Riot Games, well known for League of Legends, has agreed to pay $100 million (£74.3 million) to resolve a gender discrimination class-action lawsuit filed in 2018.
According to the California Department of Fair Employment and Housing (DFEH), the settlement would “remedy breaches against roughly 1,065 women employees and 1,300 women contract workers.”
According to the DFEH, the company engaged in “systemic sex discrimination and harassment.”
Riot Games stated that it must “account for the past.”
The corporation will pay $80 million (£59 million) to class-action plaintiffs, plus around $20 million (£15 million) in legal fees.
The Los Angeles Times and the news website Kotaku investigated the case in 2018.
Riot was accused of encouraging a “bro culture” in the original complaint against the corporation, which included a number of claims.
Ladies had been sexually objectified, according to an email exchange that evaluated the company’s “hottest women employees,” and supervisors and coworkers had given staff unsolicited photographs of male genitalia.
Riot committed to workplace improvements, an independent expert review of its pay, recruiting, and promotion procedures, and three years of monitoring for sexual harassment and “retaliation” at its California headquarters as part of the deal.
In addition, the corporation must put aside $18 million (13.2 million) to support diversity, equality, and inclusion programs, as well as establish 40 full-time positions for former contract employees in engineering, quality assurance, or art design.

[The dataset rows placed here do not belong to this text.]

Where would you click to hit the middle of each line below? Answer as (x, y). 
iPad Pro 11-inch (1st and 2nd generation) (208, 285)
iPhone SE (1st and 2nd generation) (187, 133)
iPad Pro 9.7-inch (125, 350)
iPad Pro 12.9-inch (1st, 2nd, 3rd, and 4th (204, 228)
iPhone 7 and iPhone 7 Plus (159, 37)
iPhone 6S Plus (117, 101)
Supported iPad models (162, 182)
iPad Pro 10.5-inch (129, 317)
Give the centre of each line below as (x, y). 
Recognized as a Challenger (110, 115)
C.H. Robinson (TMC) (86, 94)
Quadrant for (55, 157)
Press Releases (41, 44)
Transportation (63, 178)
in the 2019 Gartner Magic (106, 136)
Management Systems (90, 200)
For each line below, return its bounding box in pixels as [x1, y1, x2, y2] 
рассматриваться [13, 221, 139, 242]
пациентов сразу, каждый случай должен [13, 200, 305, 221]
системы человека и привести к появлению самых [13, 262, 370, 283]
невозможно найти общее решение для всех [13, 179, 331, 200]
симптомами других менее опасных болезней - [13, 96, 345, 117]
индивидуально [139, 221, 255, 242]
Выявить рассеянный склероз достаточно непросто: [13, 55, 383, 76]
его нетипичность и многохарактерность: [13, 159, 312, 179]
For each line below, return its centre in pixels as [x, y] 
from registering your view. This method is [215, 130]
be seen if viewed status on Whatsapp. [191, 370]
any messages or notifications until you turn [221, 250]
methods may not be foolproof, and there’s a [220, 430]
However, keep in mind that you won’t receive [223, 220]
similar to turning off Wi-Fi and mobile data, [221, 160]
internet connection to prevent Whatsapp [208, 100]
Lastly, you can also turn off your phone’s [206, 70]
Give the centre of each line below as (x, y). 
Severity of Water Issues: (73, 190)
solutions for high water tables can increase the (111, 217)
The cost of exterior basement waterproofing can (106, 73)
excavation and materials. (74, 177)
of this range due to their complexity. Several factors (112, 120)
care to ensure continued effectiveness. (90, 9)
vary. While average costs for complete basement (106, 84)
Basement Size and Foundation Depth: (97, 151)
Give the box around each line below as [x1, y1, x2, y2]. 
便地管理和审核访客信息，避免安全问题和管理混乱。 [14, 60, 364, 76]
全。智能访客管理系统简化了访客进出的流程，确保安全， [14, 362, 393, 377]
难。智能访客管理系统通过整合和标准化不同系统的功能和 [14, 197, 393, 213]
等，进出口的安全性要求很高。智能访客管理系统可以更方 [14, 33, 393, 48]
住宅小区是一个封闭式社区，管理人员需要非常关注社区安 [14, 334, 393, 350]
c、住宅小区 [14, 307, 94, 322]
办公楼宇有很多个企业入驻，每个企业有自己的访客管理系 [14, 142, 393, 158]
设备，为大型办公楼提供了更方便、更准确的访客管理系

If the settlement is approved by the court, it would “convey the message that all companies in California, including the gambling sector, must provide fair pay and environments free of discrimination and harassment,” according to DFEH Director Kevin Kish.
The DFEH and another agency had stopped the arrangement, claiming that the sum to which victims were entitled was substantially larger. Riot had first agreed to settle the matter for $10 million in 2019, but the DFEH and another agency had blocked the deal.
“While we’re pleased of how far we’ve gone since 2018, we must also take responsibility for the past,” the business told the Washington Post, adding, “While we’re glad of how far we’ve come since 2018, we must also take responsibility for the past.”
“We trust that this agreement adequately recognizes people who had bad experiences at Riot.”
Riot’s leadership team said the settlement was “the correct thing to do, for both the firm and those whose experiences at Riot fell short of our standards and values,” in a message to employees published online.
Since 2018, the firm has made improvements across the board, including appointing its first chief people officer and chief diversity officer, rewriting its principles, instituting new training programs, and expanding its diversity and inclusion team, according to reporters.
Riot Games isn’t the only well-known gaming company dealing with workplace culture issues.
Activision Blizzard, the firm behind World of Warcraft, Overwatch, and Call of Duty, is also being investigated by the DFEH.
The US Equal Employment Opportunity Commission (EEOC) and Activision Blizzard recently negotiated a $18 million (£13.2 million) settlement over charges of sexual discrimination and harassment.